> _PROVIDED RECORDS_:
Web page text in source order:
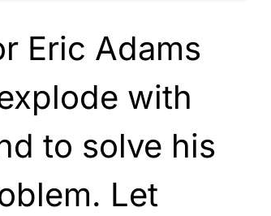
Eric Adams
with
to solve his
Let
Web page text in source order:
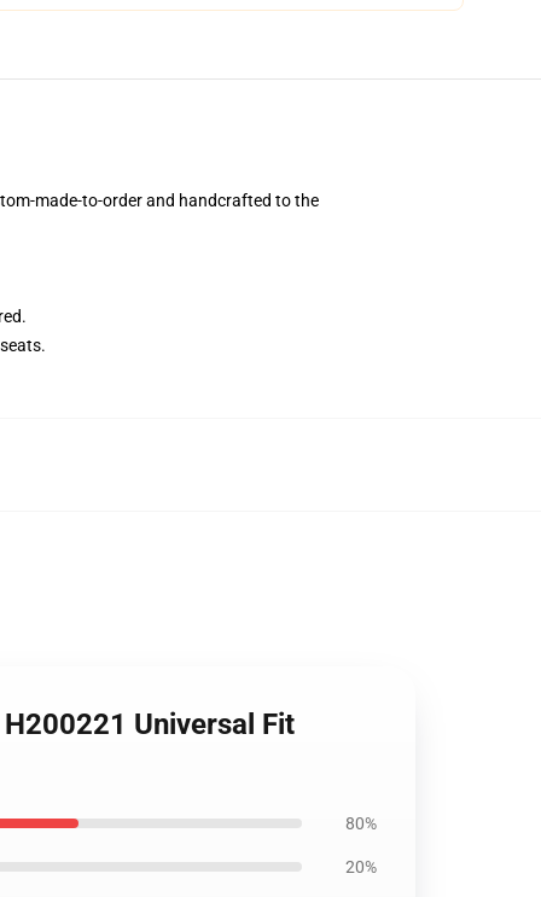
made-to-order and handcrafted to the
Universal Fit
80%
20%
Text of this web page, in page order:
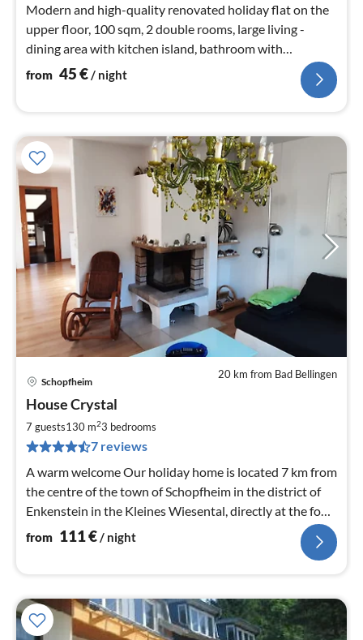
Modern and high-quality renovated holiday flat on the
upper floor, 100 sqm, 2 double rooms, large living -
dining area with kitchen island, bathroom with
rainforest shower and separate wc in addition
from 45€/ night
20 km from Bad Bellingen
Schopfheim
House Crystal
7 guests130 m23 bedrooms
7 reviews
A warm welcome Our holiday home is located 7 km from
the centre of the town of Schopfheim in the district of
Enkenstein in the Kleines Wiesental, directly at the foot
of the southern Black Forest.
from 111€/ night
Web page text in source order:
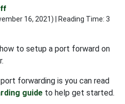
16, 2021) | Reading Time: 3
to setup a port forward on
forwarding is you can read
guide to help get started.
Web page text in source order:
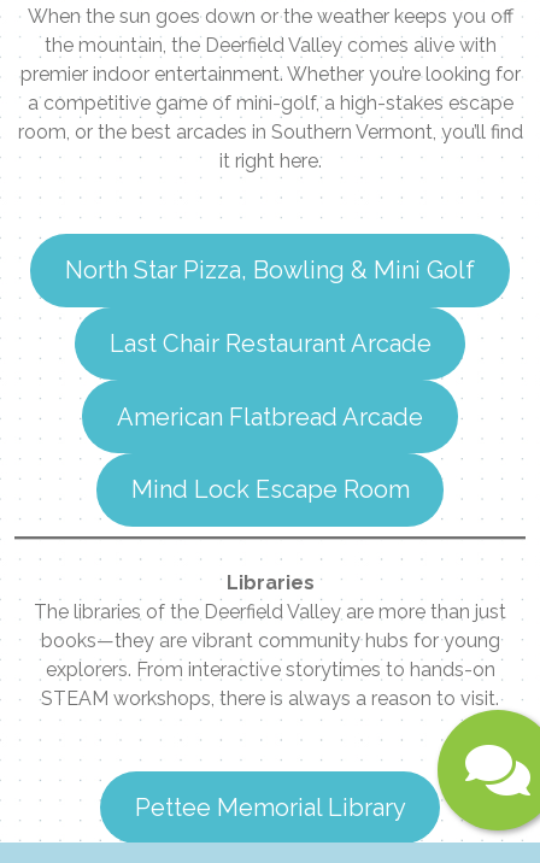
When the sun goes down or the weather keeps you off
the mountain, the Deerfield Valley comes alive with
premier indoor entertainment. Whether you’re looking for
a competitive game of mini-golf, a high-stakes escape
room, or the best arcades in Southern Vermont, you’ll find
it right here.
North Star Pizza, Bowling & Mini Golf
Last Chair Restaurant Arcade
American Flatbread Arcade
Mind Lock Escape Room
Libraries
The libraries of the Deerfield Valley are more than just
books—they are vibrant community hubs for young
explorers. From interactive storytimes to hands-on
STEAM workshops, there is always a reason to visit.
Pettee Memorial Library
Contact Me
Email
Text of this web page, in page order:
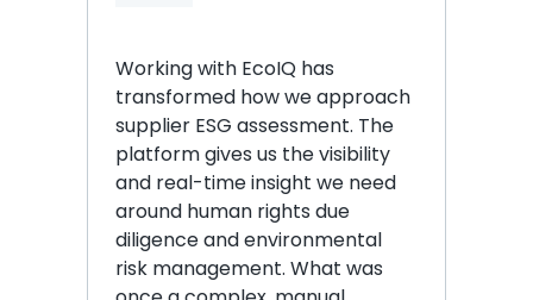
Working with EcoIQ has
transformed how we approach
supplier ESG assessment. The
platform gives us the visibility
and real-time insight we need
around human rights due
diligence and environmental
risk management. What was

> _WORK REQUIRED_: Omit the pictures, then copy out all the data exactly as it stands.

> _EXERCISE ANSWER_:
Web page text in source order:
Eric Adams
with
to solve his
Let
Web page text in source order:
made-to-order and handcrafted to the
Universal Fit
80%
20%
Text of this web page, in page order:
Modern and high-quality renovated holiday flat on the
upper floor, 100 sqm, 2 double rooms, large living -
dining area with kitchen island, bathroom with
rainforest shower and separate wc in addition
from 45€/ night
20 km from Bad Bellingen
Schopfheim
House Crystal
7 guests130 m23 bedrooms
7 reviews
A warm welcome Our holiday home is located 7 km from
the centre of the town of Schopfheim in the district of
Enkenstein in the Kleines Wiesental, directly at the foot
of the southern Black Forest.
from 111€/ night
Web page text in source order:
16, 2021) | Reading Time: 3
to setup a port forward on
forwarding is you can read
guide to help get started.
Web page text in source order:
When the sun goes down or the weather keeps you off
the mountain, the Deerfield Valley comes alive with
premier indoor entertainment. Whether you’re looking for
a competitive game of mini-golf, a high-stakes escape
room, or the best arcades in Southern Vermont, you’ll find
it right here.
North Star Pizza, Bowling & Mini Golf
Last Chair Restaurant Arcade
American Flatbread Arcade
Mind Lock Escape Room
Libraries
The libraries of the Deerfield Valley are more than just
books—they are vibrant community hubs for young
explorers. From interactive storytimes to hands-on
STEAM workshops, there is always a reason to visit.
Pettee Memorial Library
Contact Me
Email
Text of this web page, in page order:
Working with EcoIQ has
transformed how we approach
supplier ESG assessment. The
platform gives us the visibility
and real-time insight we need
around human rights due
diligence and environmental
risk management. What was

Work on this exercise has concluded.